What needs to be done :: Your job is to print, exactly, the lines in the data below from the line with "## US1NCBC0041: 365" through the line with "Avant de lancer", both included, and to omit any picture.
§
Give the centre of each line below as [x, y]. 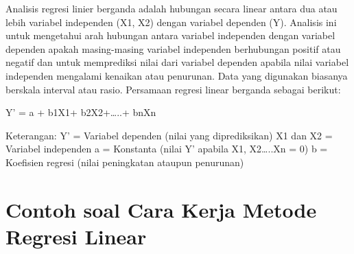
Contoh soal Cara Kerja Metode [161, 209]
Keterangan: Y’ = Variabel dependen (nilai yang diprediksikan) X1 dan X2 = [169, 135]
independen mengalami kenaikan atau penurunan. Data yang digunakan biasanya [177, 75]
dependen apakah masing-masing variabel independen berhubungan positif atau [173, 48]
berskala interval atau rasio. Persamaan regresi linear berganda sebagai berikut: [173, 89]
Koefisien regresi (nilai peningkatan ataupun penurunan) [125, 162]
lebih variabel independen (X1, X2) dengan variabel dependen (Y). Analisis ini [171, 22]
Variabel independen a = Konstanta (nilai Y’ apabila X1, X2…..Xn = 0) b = [167, 149]
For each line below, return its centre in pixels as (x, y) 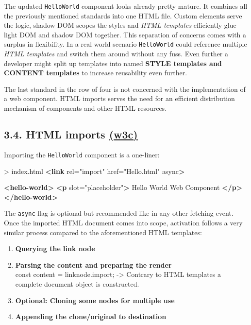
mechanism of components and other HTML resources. (85, 108)
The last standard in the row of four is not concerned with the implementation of (125, 89)
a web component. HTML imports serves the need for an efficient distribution (119, 98)
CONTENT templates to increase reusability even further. (96, 73)
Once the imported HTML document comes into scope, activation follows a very (123, 222)
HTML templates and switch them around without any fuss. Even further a (116, 54)
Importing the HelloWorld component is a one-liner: (82, 154)
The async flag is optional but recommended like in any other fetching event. (119, 213)
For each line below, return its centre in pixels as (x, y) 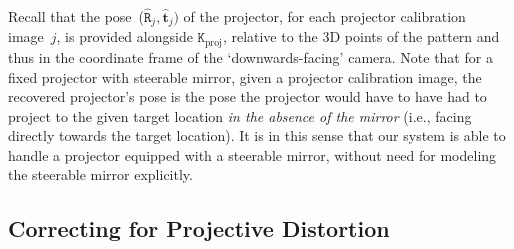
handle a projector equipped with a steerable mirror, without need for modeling (252, 154)
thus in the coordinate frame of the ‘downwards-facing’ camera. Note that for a (250, 56)
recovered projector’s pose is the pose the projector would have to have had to (247, 96)
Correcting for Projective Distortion (199, 228)
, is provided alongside (124, 36)
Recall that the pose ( (76, 16)
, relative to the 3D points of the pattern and (361, 36)
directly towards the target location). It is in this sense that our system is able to (257, 135)
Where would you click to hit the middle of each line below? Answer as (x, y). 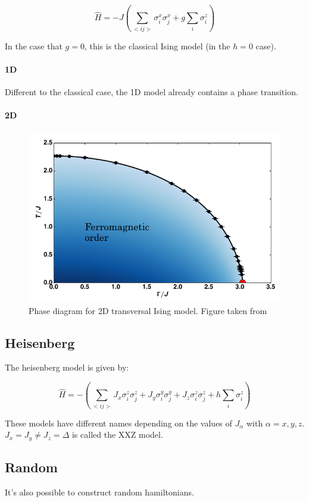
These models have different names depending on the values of (118, 423)
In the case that (34, 46)
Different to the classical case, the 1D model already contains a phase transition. (152, 92)
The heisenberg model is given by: (67, 367)
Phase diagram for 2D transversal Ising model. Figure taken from (148, 310)
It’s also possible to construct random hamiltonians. (99, 492)
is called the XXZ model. (117, 434)
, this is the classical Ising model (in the (157, 46)
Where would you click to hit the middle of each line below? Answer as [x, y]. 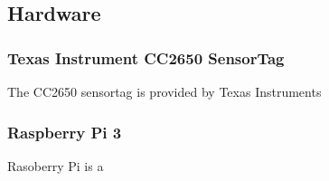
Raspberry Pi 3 [65, 132]
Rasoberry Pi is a [56, 165]
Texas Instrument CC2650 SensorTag [146, 57]
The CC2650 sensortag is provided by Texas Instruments [164, 91]
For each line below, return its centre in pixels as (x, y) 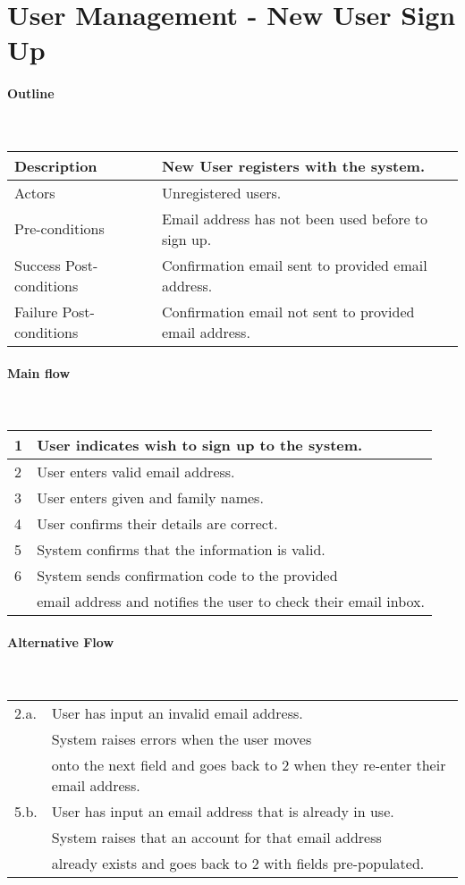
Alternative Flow (61, 641)
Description (56, 165)
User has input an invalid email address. (177, 712)
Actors (35, 192)
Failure (36, 311)
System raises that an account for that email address (216, 837)
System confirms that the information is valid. (181, 550)
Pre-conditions (59, 229)
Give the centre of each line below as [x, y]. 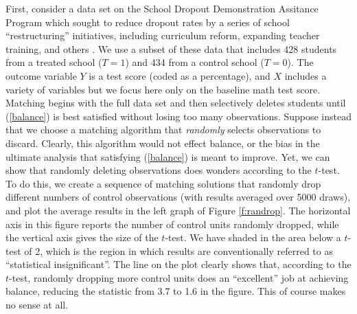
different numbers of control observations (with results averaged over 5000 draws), [178, 197]
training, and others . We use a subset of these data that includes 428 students [171, 48]
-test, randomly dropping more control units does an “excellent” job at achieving [179, 277]
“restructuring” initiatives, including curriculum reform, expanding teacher [163, 35]
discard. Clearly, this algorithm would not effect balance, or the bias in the [163, 143]
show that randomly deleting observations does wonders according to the [159, 170]
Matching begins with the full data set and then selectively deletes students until [176, 103]
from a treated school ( [54, 62]
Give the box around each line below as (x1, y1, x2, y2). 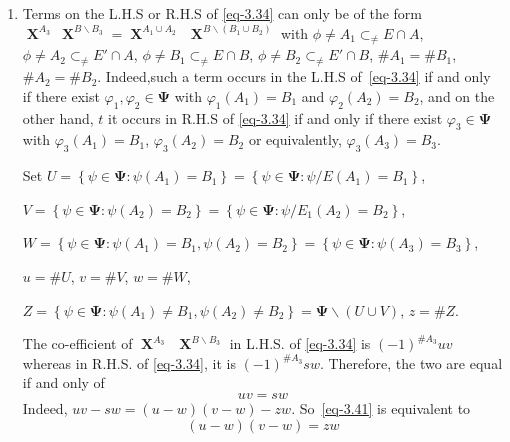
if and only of (22, 372, 105, 393)
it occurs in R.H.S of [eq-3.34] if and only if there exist (108, 107, 443, 128)
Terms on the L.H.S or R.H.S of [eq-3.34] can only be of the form (22, 3, 423, 23)
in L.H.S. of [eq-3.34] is (229, 333, 371, 354)
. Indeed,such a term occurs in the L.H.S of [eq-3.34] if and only (97, 66, 491, 87)
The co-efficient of (22, 333, 133, 354)
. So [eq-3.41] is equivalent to (291, 397, 471, 418)
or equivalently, (248, 129, 342, 150)
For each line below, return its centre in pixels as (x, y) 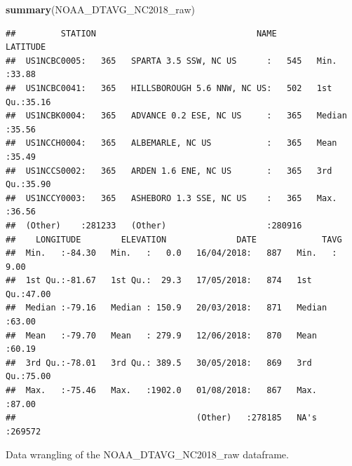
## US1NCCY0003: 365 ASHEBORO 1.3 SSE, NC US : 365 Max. (171, 198)
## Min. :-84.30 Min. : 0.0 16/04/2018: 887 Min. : (171, 253)
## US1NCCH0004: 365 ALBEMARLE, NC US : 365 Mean (171, 143)
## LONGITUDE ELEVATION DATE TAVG (174, 239)
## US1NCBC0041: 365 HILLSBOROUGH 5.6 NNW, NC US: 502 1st (169, 88)
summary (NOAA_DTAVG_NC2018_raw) (100, 9)
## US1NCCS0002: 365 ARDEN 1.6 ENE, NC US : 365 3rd (169, 171)
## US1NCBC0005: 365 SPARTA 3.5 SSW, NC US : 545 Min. (171, 61)
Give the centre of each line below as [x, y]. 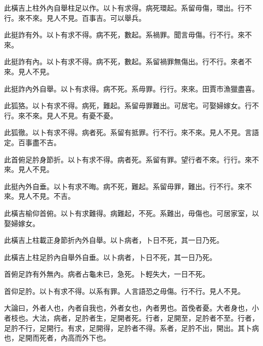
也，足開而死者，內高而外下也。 [57, 338]
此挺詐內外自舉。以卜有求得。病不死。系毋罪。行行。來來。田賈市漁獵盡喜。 [131, 88]
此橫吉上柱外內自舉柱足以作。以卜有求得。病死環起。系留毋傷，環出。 [121, 8]
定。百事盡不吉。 [32, 142]
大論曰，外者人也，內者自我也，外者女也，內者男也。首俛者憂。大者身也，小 [131, 308]
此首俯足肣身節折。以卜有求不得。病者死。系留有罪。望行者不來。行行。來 [128, 159]
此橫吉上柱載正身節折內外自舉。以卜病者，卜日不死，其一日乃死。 [114, 240]
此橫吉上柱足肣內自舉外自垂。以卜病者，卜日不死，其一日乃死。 [110, 257]
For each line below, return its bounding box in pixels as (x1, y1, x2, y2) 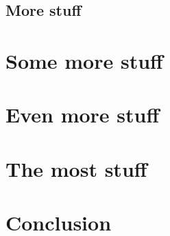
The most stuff (5, 154, 147, 182)
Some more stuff (5, 46, 163, 74)
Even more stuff (5, 100, 160, 129)
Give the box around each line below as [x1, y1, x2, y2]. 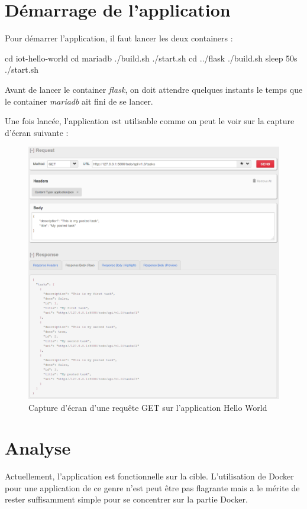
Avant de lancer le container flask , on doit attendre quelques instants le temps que [5, 83, 303, 95]
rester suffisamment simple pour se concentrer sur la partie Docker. [5, 493, 248, 505]
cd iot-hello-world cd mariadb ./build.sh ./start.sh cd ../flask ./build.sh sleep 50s [5, 51, 298, 64]
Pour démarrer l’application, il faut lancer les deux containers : [5, 32, 233, 44]
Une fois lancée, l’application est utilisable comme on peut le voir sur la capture [5, 115, 295, 127]
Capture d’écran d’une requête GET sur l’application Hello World [28, 401, 267, 413]
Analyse [5, 436, 71, 460]
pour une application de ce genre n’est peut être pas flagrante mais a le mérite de [5, 481, 300, 494]
§
Solution for this problem ::
## US1NCBC0041: 365 HILLSBOROUGH 5.6 NNW, NC US: 502 1st (169, 88)
summary (NOAA_DTAVG_NC2018_raw) (100, 9)
## US1NCCS0002: 365 ARDEN 1.6 ENE, NC US : 365 3rd (169, 171)
## US1NCBC0005: 365 SPARTA 3.5 SSW, NC US : 545 Min. (171, 61)
Give the centre of each line below as [x, y]. 
也，足開而死者，內高而外下也。 [57, 338]
此挺詐內外自舉。以卜有求得。病不死。系毋罪。行行。來來。田賈市漁獵盡喜。 [131, 88]
此橫吉上柱外內自舉柱足以作。以卜有求得。病死環起。系留毋傷，環出。 [121, 8]
定。百事盡不吉。 [32, 142]
大論曰，外者人也，內者自我也，外者女也，內者男也。首俛者憂。大者身也，小 [131, 308]
此首俯足肣身節折。以卜有求不得。病者死。系留有罪。望行者不來。行行。來 [128, 159]
此橫吉上柱載正身節折內外自舉。以卜病者，卜日不死，其一日乃死。 [114, 240]
此橫吉上柱足肣內自舉外自垂。以卜病者，卜日不死，其一日乃死。 [110, 257]
For each line below, return its bounding box in pixels as (x1, y1, x2, y2) 
The most stuff (5, 154, 147, 182)
Some more stuff (5, 46, 163, 74)
Even more stuff (5, 100, 160, 129)
Give the box around each line below as [x1, y1, x2, y2]. 
Avant de lancer le container flask , on doit attendre quelques instants le temps que [5, 83, 303, 95]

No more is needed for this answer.